§ **Task directions**
Only the lines from the start of the data through the one containing "but that oversight never happened." belong in your answer; return them exactly.

[Stored data entries]
*** Begin section ***

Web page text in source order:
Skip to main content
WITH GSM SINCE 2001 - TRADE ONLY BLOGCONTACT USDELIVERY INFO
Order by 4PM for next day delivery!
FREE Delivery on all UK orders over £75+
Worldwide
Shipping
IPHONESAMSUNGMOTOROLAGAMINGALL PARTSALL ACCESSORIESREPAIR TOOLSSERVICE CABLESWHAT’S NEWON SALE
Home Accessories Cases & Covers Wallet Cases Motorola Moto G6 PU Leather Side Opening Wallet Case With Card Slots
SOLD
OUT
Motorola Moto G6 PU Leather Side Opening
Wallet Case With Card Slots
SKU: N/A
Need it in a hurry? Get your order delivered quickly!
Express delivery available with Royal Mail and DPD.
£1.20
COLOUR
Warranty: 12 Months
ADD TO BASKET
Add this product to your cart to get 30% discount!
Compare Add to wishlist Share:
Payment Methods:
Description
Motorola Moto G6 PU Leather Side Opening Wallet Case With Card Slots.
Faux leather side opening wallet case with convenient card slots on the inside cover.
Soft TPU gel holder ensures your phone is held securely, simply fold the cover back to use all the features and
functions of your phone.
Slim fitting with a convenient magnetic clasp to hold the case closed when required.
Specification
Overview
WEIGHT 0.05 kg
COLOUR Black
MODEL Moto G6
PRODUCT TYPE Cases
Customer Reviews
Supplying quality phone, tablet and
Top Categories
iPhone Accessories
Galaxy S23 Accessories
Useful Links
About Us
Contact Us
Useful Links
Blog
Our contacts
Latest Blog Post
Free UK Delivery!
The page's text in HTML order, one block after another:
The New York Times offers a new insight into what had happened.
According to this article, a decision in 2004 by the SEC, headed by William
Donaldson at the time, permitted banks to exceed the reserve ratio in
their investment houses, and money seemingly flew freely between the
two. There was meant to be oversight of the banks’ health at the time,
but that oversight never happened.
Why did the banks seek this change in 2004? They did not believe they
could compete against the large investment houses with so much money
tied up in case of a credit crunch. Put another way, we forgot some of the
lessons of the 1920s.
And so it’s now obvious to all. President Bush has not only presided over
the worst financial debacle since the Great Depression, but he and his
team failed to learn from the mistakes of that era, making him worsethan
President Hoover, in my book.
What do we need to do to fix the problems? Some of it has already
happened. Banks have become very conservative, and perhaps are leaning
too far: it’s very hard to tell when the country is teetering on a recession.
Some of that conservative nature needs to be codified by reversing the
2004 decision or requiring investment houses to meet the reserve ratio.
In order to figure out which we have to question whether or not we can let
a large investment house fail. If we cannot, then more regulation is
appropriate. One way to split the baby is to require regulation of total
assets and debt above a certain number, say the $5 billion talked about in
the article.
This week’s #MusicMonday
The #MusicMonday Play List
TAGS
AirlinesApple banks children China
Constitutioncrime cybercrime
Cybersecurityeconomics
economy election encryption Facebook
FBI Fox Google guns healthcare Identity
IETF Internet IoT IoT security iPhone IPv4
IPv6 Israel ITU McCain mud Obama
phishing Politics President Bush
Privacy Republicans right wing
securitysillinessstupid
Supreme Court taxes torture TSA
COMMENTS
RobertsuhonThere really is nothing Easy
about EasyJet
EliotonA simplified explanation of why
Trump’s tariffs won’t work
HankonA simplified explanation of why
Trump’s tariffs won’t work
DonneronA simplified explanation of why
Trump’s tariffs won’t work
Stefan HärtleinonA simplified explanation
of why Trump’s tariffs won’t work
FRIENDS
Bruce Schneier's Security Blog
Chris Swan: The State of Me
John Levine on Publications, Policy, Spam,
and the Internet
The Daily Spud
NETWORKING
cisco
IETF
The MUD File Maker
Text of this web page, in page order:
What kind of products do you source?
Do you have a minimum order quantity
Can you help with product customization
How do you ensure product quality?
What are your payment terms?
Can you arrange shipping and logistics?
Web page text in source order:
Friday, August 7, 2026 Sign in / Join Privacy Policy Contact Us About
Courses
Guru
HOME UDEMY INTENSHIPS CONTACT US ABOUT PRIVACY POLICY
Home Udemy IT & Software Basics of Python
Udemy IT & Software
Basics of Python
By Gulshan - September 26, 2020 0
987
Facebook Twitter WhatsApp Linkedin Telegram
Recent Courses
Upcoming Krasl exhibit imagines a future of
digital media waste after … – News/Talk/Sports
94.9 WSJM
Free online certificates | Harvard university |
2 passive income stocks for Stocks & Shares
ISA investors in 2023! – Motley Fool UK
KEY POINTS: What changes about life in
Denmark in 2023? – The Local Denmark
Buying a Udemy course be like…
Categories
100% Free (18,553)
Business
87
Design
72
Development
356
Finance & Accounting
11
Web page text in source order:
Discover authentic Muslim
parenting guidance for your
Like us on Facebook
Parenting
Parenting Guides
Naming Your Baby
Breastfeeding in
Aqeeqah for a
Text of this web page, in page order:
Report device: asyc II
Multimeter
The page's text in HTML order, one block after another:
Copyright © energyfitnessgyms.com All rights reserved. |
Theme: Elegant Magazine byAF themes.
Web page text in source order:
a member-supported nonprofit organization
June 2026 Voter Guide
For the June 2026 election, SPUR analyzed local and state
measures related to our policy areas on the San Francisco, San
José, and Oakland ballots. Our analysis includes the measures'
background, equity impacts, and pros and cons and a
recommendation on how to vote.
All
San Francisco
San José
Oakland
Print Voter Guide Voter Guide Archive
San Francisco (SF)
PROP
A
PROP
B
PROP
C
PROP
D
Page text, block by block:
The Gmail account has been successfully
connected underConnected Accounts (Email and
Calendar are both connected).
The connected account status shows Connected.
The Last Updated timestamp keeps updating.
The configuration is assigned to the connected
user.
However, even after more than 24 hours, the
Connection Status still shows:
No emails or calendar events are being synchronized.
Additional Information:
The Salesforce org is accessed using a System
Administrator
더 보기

*** End section ***

§ **Response box**
Web page text in source order:
Skip to main content
WITH GSM SINCE 2001 - TRADE ONLY BLOGCONTACT USDELIVERY INFO
Order by 4PM for next day delivery!
FREE Delivery on all UK orders over £75+
Worldwide
Shipping
IPHONESAMSUNGMOTOROLAGAMINGALL PARTSALL ACCESSORIESREPAIR TOOLSSERVICE CABLESWHAT’S NEWON SALE
Home Accessories Cases & Covers Wallet Cases Motorola Moto G6 PU Leather Side Opening Wallet Case With Card Slots
SOLD
OUT
Motorola Moto G6 PU Leather Side Opening
Wallet Case With Card Slots
SKU: N/A
Need it in a hurry? Get your order delivered quickly!
Express delivery available with Royal Mail and DPD.
£1.20
COLOUR
Warranty: 12 Months
ADD TO BASKET
Add this product to your cart to get 30% discount!
Compare Add to wishlist Share:
Payment Methods:
Description
Motorola Moto G6 PU Leather Side Opening Wallet Case With Card Slots.
Faux leather side opening wallet case with convenient card slots on the inside cover.
Soft TPU gel holder ensures your phone is held securely, simply fold the cover back to use all the features and
functions of your phone.
Slim fitting with a convenient magnetic clasp to hold the case closed when required.
Specification
Overview
WEIGHT 0.05 kg
COLOUR Black
MODEL Moto G6
PRODUCT TYPE Cases
Customer Reviews
Supplying quality phone, tablet and
Top Categories
iPhone Accessories
Galaxy S23 Accessories
Useful Links
About Us
Contact Us
Useful Links
Blog
Our contacts
Latest Blog Post
Free UK Delivery!
The page's text in HTML order, one block after another:
The New York Times offers a new insight into what had happened.
According to this article, a decision in 2004 by the SEC, headed by William
Donaldson at the time, permitted banks to exceed the reserve ratio in
their investment houses, and money seemingly flew freely between the
two. There was meant to be oversight of the banks’ health at the time,
but that oversight never happened.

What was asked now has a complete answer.